(Data entries)
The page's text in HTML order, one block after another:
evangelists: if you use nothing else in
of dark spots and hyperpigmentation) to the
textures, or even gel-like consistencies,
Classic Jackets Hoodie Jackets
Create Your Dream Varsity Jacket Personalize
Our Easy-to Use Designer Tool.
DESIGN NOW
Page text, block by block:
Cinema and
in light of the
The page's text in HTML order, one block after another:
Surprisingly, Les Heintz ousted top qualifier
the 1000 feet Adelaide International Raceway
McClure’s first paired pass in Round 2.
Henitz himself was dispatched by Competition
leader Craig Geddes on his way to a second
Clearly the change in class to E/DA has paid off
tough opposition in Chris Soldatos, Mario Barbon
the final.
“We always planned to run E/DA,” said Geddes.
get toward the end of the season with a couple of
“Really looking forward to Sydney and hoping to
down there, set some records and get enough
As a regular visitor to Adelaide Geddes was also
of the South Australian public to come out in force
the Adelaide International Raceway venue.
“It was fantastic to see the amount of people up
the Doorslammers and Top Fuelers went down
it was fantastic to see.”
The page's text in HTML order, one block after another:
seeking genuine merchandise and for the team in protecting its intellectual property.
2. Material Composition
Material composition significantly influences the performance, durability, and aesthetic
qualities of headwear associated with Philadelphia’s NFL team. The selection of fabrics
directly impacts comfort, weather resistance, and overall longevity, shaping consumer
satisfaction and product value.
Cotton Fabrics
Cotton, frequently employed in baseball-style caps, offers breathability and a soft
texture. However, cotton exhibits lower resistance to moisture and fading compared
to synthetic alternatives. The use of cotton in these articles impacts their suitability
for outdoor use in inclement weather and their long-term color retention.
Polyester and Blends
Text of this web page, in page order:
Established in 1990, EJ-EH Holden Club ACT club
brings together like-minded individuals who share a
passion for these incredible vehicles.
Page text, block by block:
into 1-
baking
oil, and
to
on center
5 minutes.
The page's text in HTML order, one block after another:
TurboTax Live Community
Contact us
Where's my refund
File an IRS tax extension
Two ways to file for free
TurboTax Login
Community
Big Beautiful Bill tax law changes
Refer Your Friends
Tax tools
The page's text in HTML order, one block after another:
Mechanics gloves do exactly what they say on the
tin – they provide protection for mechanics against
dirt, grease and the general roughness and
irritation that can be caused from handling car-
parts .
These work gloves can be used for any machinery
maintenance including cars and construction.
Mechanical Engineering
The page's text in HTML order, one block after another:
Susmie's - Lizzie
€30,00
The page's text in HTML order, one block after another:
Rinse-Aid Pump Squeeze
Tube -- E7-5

__WORK TASK__.
Return all of the entries exactly as they were supplied.

__FINAL ANSWER__.
The page's text in HTML order, one block after another:
evangelists: if you use nothing else in
of dark spots and hyperpigmentation) to the
textures, or even gel-like consistencies,
Classic Jackets Hoodie Jackets
Create Your Dream Varsity Jacket Personalize
Our Easy-to Use Designer Tool.
DESIGN NOW
Page text, block by block:
Cinema and
in light of the
The page's text in HTML order, one block after another:
Surprisingly, Les Heintz ousted top qualifier
the 1000 feet Adelaide International Raceway
McClure’s first paired pass in Round 2.
Henitz himself was dispatched by Competition
leader Craig Geddes on his way to a second
Clearly the change in class to E/DA has paid off
tough opposition in Chris Soldatos, Mario Barbon
the final.
“We always planned to run E/DA,” said Geddes.
get toward the end of the season with a couple of
“Really looking forward to Sydney and hoping to
down there, set some records and get enough
As a regular visitor to Adelaide Geddes was also
of the South Australian public to come out in force
the Adelaide International Raceway venue.
“It was fantastic to see the amount of people up
the Doorslammers and Top Fuelers went down
it was fantastic to see.”
The page's text in HTML order, one block after another:
seeking genuine merchandise and for the team in protecting its intellectual property.
2. Material Composition
Material composition significantly influences the performance, durability, and aesthetic
qualities of headwear associated with Philadelphia’s NFL team. The selection of fabrics
directly impacts comfort, weather resistance, and overall longevity, shaping consumer
satisfaction and product value.
Cotton Fabrics
Cotton, frequently employed in baseball-style caps, offers breathability and a soft
texture. However, cotton exhibits lower resistance to moisture and fading compared
to synthetic alternatives. The use of cotton in these articles impacts their suitability
for outdoor use in inclement weather and their long-term color retention.
Polyester and Blends
Text of this web page, in page order:
Established in 1990, EJ-EH Holden Club ACT club
brings together like-minded individuals who share a
passion for these incredible vehicles.
Page text, block by block:
into 1-
baking
oil, and
to
on center
5 minutes.
The page's text in HTML order, one block after another:
TurboTax Live Community
Contact us
Where's my refund
File an IRS tax extension
Two ways to file for free
TurboTax Login
Community
Big Beautiful Bill tax law changes
Refer Your Friends
Tax tools
The page's text in HTML order, one block after another:
Mechanics gloves do exactly what they say on the
tin – they provide protection for mechanics against
dirt, grease and the general roughness and
irritation that can be caused from handling car-
parts .
These work gloves can be used for any machinery
maintenance including cars and construction.
Mechanical Engineering
The page's text in HTML order, one block after another:
Susmie's - Lizzie
€30,00
The page's text in HTML order, one block after another:
Rinse-Aid Pump Squeeze
Tube -- E7-5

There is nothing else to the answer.